Sewage from cargo ships may be legally discharged into the Baltic Sea, although it accelerates eutrophication. The Baltic Sea Action Group (BSAG) is bringing together cooperation parties for the new Ship/t Waste Action that produces biogas from sewage discharged by ships at port with the Finnish port of HaminaKotka signed on as a first port.

“We can achieve our objective of a cleaner Baltic Sea, one ship, one port and one country at a time. The nutrient load on the sea decreases every time wastewater is discharged at the port. We need extensive cooperation to succeed in our mission,” commented Elisa Mikkolainen, project director at BSAG.

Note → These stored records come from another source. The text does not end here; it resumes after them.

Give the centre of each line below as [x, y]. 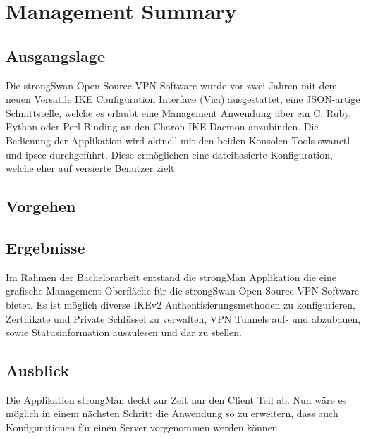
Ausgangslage [55, 55]
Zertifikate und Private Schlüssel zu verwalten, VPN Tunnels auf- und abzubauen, [183, 318]
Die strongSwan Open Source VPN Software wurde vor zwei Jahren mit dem [172, 85]
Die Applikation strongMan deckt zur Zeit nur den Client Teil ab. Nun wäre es [176, 399]
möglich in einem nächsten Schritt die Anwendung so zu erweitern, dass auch [172, 413]
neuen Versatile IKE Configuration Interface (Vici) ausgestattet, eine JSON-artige [183, 99]
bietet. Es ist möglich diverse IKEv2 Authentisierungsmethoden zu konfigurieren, [181, 304]
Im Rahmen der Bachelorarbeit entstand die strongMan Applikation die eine [171, 277]

Finnish water treatment specialist Kymen Vesi treats the sewage discharged by ships at the port of HaminaKotka. The wastewater sludge created in the process is refined into renewable energy at Gasum’s biogas plant.

Shipowners including Maersk, Stolt Tankers, Meriaura and Essberger are taking part in the project.

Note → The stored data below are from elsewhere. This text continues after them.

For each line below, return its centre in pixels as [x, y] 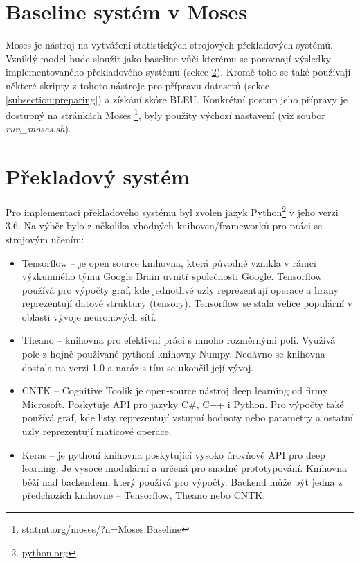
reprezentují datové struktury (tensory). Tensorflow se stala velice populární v [187, 303]
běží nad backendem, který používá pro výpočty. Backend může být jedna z [182, 481]
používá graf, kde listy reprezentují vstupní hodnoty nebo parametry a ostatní [187, 417]
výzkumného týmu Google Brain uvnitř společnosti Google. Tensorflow [172, 276]
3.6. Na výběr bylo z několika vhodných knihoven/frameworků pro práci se [164, 226]
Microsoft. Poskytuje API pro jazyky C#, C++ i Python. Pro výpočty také [183, 404]
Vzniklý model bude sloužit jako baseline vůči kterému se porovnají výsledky [169, 58]
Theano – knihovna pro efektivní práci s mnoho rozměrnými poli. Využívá [179, 340]

“The port of HaminaKotka is the largest general port in Finland, visited by approximately 2,500 cargo ships every year. We want to encourage ships to discharge their wastewater at the port. Our sewage reception and treatment facilities meet the requirements of the circular economy,” said Suvi-Tuuli Lappalainen, development manager at the Port of HaminaKotka.

Sam Chambers

Starting out with the Informa Group in 2000 in Hong Kong, Sam Chambers became editor of Maritime Asia magazine as well as East Asia Editor for the world’s oldest newspaper, Lloyd’s List. In 2005 he pursued a freelance career and wrote for a variety of titles including taking on the role of Asia Editor at Seatrade magazine and China correspondent for Supply Chain Asia. His work has also appeared in The Economist, The New York Times, The Sunday Times and The International Herald Tribune.


  1. Circular economy perhaps … with ships going al the world around ? Please remove me from a large uncertainty, how are fueled such ships, and could these waste be used somewhere else closer ?
    Economy does not rhythm with ecology …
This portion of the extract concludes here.